Lots of things scare me. They climb up the insides of my gut till I feel sick. But what scares me the most is that feeling when someone turns their back on you and refuses to look back. That emotion when your dad doesn’t remember your birthday, or what your favourite colour is. It’s when everyone else has made plans on a day you had made them promise to be free. Simple little things that sure, make you want to cry. But why am I scared of it?
Because I was forgotten. I was left alone.
I come from a huge family. There aren’t many people that don’t know my family in our town – or if they don’t, they know someone married to one. That’s just the way it is. It’s common to get lost in the crowd, to watch the two train tracks steam either side of you until you swear you’ll lose your mind.
“Which one are you?”
“Oh? Where do you fit in?”
“Ahhhh, you’re the cousin of…”
I’m in a mixed bag of lollies, not recognised for me, but who I represent. I’m forgotten.
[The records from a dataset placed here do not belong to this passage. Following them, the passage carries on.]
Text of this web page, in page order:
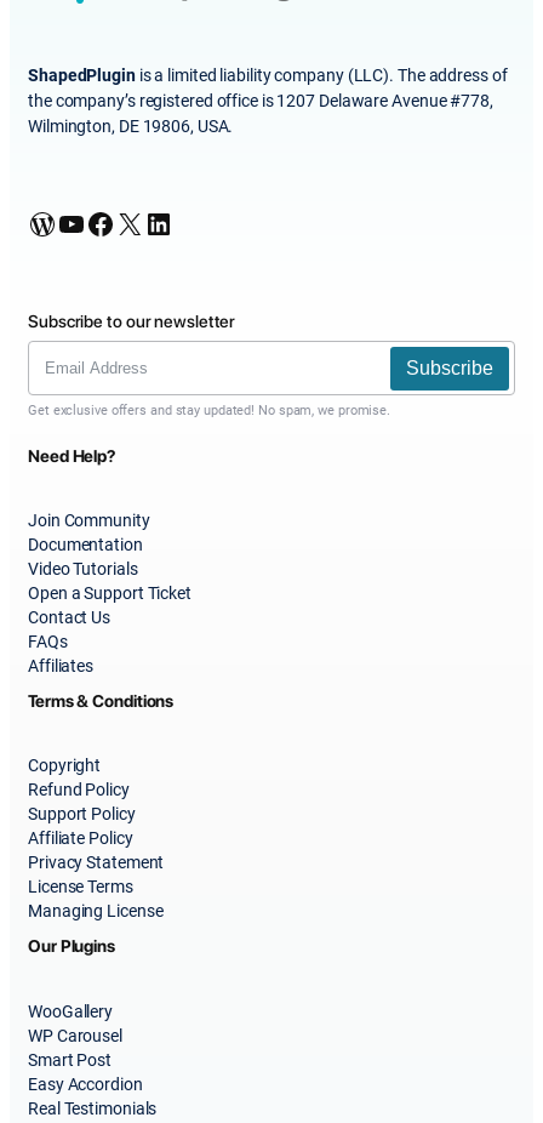
ShapedPluginis a limited liability company (LLC). The address of
the company’s registered office is 1207 Delaware Avenue #778,
Wilmington, DE 19806, USA.
WordPress YouTube Facebook X LinkedIn
Subscribe to our newsletter
Subscribe
Get exclusive offers and stay updated! No spam, we promise.
Need Help?
Join Community
Documentation
Video Tutorials
Open a Support Ticket
Contact Us
FAQs
Affiliates
Terms & Conditions
Copyright
Refund Policy
Support Policy
Affiliate Policy
Privacy Statement
License Terms
Managing License
Our Plugins
WooGallery
WP Carousel
Smart Post
Easy Accordion
Real Testimonials
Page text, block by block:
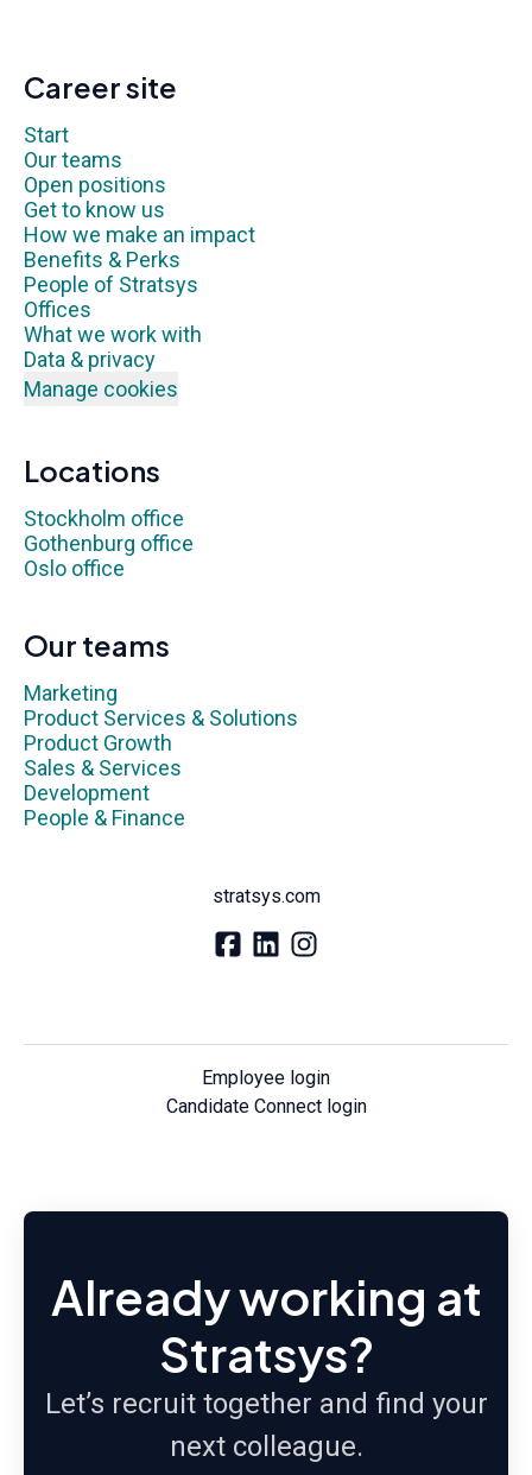
Career site
Start
Our teams
Open positions
Get to know us
How we make an impact
Benefits & Perks
People of Stratsys
Offices
What we work with
Data & privacy
Manage cookies
Locations
Stockholm office
Gothenburg office
Oslo office
Our teams
Marketing
Product Services & Solutions
Product Growth
Sales & Services
Development
People & Finance
stratsys.com
Employee login
Candidate Connect login
Already working at
Stratsys?
Let’s recruit together and find your
next colleague.
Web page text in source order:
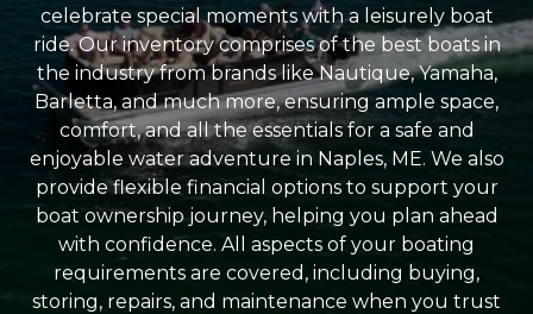
celebrate special moments with a leisurely boat
ride. Our inventory comprises of the best boats in
the industry from brands like Nautique, Yamaha,
Barletta, and much more, ensuring ample space,
comfort, and all the essentials for a safe and
enjoyable water adventure in Naples, ME. We also
provide flexible financial options to support your
boat ownership journey, helping you plan ahead
with confidence. All aspects of your boating
requirements are covered, including buying,
storing, repairs, and maintenance when you trust
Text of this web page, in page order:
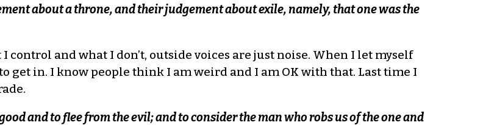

And that scares me. That sends shivers up my back and makes my hair stand on end. That’s what stabs your self-esteem through the heart and makes you hide in the corner. You begin to tell yourself, “it’s good to be forgotten! No one sees you mess up – no one noticed when you split orange juice down your top.” You begin to tell yourself small lies until one day you stop looking for someone to notice, and start believing no one cares enough to try.
To be forgotten is such a cruel move. To be left behind. Because that in itself is telling you another lie- that you’re not worth remembering. That you’re just another pawn on the chessboard, easily reacquired. Cheap, worthless.
But you’re not.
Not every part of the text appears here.